At first, these ideas seemed to me to be pretty unrelated. As I thought about them, wrote about them and put them together on paper, I began to see that maybe they are more connected than I thought and that maybe acceptance is an important part of resolving some of the anger we may feel in our grief.
Acceptance
One of the most difficult but also one of the most important parts of the healing process is finding acceptance within ourselves of all that has happened and changed in our lives.
Acceptance is often a very difficult place to reach. There is often regret, guilt, anger, sadness and probably most of the other emotions that live within grief that we experience and have to work through along the way. The journey is filled with uncertainty and unknowns as we do the work of thinking through all that has happened and decide or learn how we are going to respond, accept and deal with it.
Coming to gradually and slowly understand and accept what happened to our loved ones and that our loved ones are not coming home, that the place they occupied in our material lives is going to be empty of them forever, is perhaps one of the hardest and most painful of these things. We are also faced with finding acceptance of the very many changes in our lives and of our futures that we never expected to face or never expected to face alone and for which in our grief, we may be ill-prepared to experience or handle.
Unfortunately, since many of the things that have happened are also outside of our ability to change, we really can’t do anything about them now. They happened. They are unchangeable and nothing we can do will make it any different. So now, somehow, we will need to learn to deal with those changes and find acceptance of them to help us and allow us to move forward. Those changes certainly include in large part whatever it was that happened to our loved ones that we couldn’t stop or change or fix and of course that our loved ones are not here with us any longer.
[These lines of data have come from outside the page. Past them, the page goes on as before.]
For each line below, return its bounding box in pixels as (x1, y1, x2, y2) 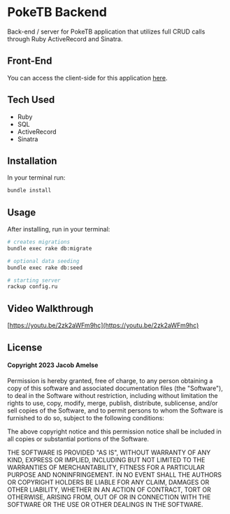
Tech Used (7, 94, 55, 106)
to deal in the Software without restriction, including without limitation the (7, 391, 218, 399)
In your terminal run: (7, 173, 66, 182)
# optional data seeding (7, 257, 80, 264)
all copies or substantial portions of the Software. (7, 434, 149, 443)
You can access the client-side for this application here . (7, 73, 168, 82)
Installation (7, 155, 57, 166)
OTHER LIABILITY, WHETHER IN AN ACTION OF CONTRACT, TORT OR (7, 485, 211, 494)
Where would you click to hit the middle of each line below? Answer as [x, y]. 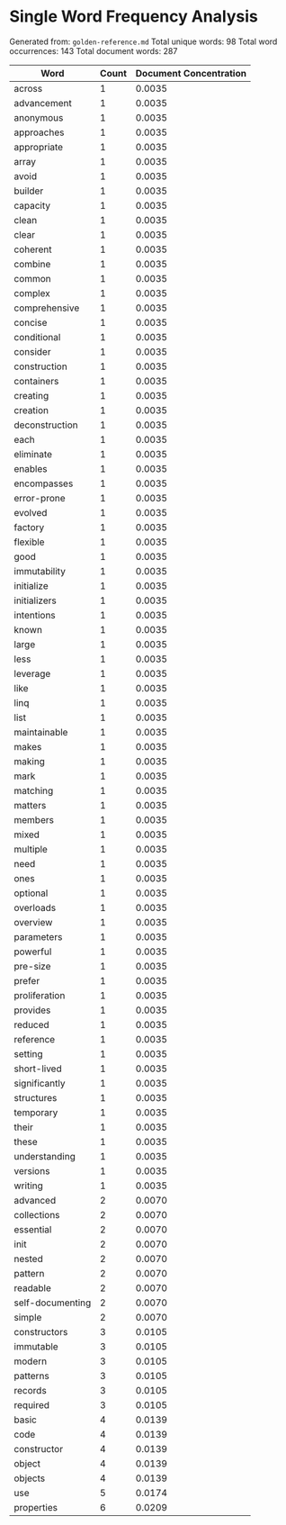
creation [31, 410]
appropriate [39, 147]
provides [32, 1010]
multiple [31, 849]
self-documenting [53, 1303]
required [32, 1404]
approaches [39, 132]
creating [31, 395]
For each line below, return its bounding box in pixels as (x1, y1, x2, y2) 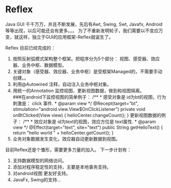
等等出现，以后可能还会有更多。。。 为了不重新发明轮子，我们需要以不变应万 (5, 27, 163, 34)
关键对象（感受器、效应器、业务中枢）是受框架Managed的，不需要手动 (12, 68, 162, 75)
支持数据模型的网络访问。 (12, 157, 67, 163)
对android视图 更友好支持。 (12, 170, 70, 176)
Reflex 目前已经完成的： (5, 44, 56, 51)
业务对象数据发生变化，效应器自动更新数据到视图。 (12, 135, 120, 142)
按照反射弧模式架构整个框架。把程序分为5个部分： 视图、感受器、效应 (12, 55, 160, 62)
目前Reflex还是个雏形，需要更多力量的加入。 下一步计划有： (5, 147, 132, 153)
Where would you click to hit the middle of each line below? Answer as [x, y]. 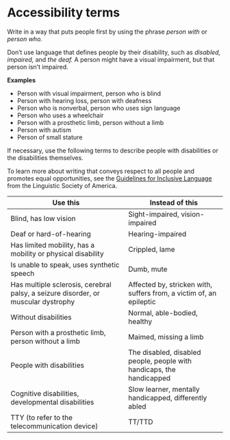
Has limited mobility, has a [53, 245]
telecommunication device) [54, 426]
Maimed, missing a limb [166, 336]
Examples [22, 80]
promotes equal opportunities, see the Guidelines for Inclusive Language [110, 178]
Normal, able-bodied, [163, 312]
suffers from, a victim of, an [172, 293]
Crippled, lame [152, 249]
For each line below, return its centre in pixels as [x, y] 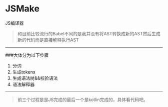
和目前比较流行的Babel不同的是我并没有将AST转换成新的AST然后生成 [89, 33]
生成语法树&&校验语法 [35, 78]
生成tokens [24, 72]
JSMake [22, 9]
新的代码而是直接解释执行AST [48, 40]
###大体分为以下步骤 [27, 55]
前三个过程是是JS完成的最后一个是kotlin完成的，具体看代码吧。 [83, 100]
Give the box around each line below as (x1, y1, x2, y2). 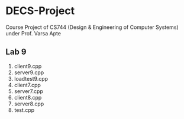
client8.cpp (14, 94, 42, 101)
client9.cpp (14, 62, 42, 70)
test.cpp (14, 106, 35, 113)
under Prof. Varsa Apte (5, 29, 62, 37)
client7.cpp (14, 81, 41, 88)
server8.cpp (14, 100, 44, 107)
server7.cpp (14, 87, 44, 95)
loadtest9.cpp (14, 75, 49, 82)
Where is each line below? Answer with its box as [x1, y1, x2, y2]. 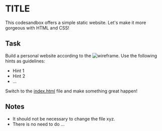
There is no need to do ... [12, 121, 65, 127]
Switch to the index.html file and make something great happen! [5, 88, 138, 94]
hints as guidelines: [5, 58, 45, 64]
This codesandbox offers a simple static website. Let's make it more [5, 19, 146, 25]
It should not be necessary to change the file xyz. [12, 115, 116, 121]
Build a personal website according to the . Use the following [5, 52, 157, 58]
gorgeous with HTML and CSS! [5, 24, 69, 30]
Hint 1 [12, 67, 25, 73]
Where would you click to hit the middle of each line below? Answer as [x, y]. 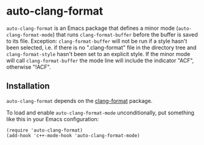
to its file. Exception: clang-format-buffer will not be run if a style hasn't [97, 41]
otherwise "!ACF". [29, 67]
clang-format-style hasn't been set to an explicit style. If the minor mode [98, 54]
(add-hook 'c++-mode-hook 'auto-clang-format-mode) [73, 135]
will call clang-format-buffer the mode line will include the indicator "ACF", [100, 60]
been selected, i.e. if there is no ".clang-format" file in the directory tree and [101, 48]
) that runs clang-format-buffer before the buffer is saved [125, 34]
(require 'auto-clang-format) [45, 130]

Dealing with denial in our grief can also be a part of the process of how and when we reach acceptance. It’s not necessarily linear or part of a list of stages we have to go through. The magnitude of what we are experiencing is just so very difficult to believe and come to terms with that sometimes it may just be easier to deny it.
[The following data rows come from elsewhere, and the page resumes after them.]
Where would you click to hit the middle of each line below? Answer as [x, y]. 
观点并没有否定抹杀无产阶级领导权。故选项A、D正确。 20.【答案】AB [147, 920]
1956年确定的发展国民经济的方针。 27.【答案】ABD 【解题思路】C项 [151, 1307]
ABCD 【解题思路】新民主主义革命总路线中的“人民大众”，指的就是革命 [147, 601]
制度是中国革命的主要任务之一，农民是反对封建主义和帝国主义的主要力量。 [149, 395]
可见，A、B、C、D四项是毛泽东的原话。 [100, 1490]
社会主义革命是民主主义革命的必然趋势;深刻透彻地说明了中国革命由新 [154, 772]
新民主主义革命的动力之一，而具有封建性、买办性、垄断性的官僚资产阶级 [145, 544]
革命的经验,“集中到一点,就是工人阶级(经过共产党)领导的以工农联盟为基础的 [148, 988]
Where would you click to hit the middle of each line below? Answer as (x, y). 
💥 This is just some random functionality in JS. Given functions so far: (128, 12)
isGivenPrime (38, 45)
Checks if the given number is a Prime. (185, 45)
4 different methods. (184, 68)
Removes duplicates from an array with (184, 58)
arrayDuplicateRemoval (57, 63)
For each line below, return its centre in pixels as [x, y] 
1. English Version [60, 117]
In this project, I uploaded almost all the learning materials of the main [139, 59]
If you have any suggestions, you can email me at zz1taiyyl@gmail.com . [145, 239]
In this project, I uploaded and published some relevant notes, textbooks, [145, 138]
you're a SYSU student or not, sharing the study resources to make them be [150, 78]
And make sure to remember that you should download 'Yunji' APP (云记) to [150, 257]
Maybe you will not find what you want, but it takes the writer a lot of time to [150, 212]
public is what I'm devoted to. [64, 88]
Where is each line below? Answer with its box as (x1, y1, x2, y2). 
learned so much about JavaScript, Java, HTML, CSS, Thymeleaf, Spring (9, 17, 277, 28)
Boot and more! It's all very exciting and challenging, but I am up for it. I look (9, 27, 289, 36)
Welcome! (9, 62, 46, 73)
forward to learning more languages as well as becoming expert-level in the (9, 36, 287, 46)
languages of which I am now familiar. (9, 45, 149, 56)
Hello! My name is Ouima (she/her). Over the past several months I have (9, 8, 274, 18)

Sometimes it’s easier to keep the hope alive in our hearts that we may yet somehow see things turn around, that things will go back to being the way they were and specifically, that we will have our loved ones back in our lives again and that everything will go back to being the way it was. Sadly, that isn’t going to happen. : (
But in the end, acceptance at some level is almost essential to healing and building the next part of our lives, to allowing us to start to look for and find ways of thinking, of acting and of living that both honor what was and create what will be as we transition from us, into me alone. Until we accept what has happened and what has changed, it is difficult to want to even look for alternatives.
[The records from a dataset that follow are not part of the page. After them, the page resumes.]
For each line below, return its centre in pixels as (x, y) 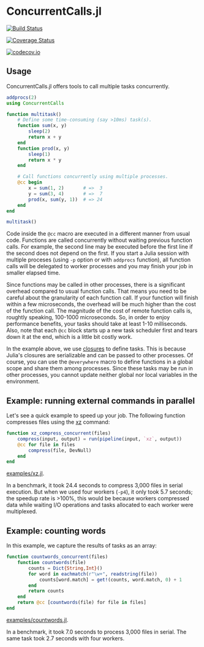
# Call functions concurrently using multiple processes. (93, 177)
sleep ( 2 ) (40, 131)
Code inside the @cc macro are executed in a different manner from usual (98, 234)
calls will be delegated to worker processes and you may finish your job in (100, 266)
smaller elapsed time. (33, 273)
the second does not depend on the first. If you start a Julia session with (98, 254)
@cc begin (30, 182)
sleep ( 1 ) (40, 154)
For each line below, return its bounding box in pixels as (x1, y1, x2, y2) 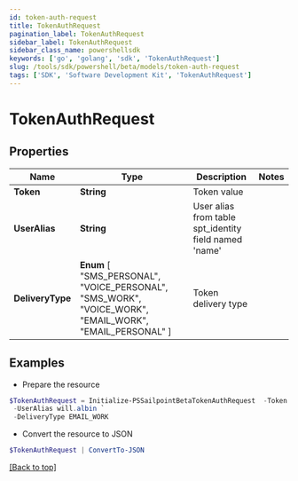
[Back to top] (9, 462, 57, 473)
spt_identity (192, 222, 242, 234)
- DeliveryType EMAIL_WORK (12, 413, 109, 422)
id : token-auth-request (9, 12, 98, 22)
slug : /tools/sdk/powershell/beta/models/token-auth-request (9, 63, 240, 72)
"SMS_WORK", (79, 292, 142, 304)
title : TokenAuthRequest (9, 21, 101, 30)
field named (192, 233, 243, 245)
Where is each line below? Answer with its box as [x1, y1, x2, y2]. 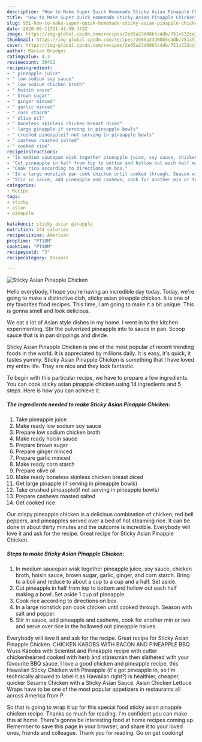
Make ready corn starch [15, 461, 75, 468]
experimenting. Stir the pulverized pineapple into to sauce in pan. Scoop [7, 326, 185, 333]
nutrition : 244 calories [7, 227, 69, 233]
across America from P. [7, 692, 65, 699]
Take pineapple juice [15, 416, 67, 423]
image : [7, 31, 23, 37]
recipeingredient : [7, 64, 53, 71]
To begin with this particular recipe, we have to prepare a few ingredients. [7, 374, 189, 382]

Acceptance in our healing:
Once it begins to appear, acceptance doesn’t usually come in one single flash of insight or light. It more likely will grow gradually within us over time as it slowly comes into focus. It can also move like our grief does, sometimes we go forward and think we’ve got it and sometimes we go backwards and don’t have it at all and sometimes we stagnate and don’t seem to be going anywhere. These are all part of the process and kind of a “normal” way for us to learn to accommodate the huge changes that have occurred in our lives.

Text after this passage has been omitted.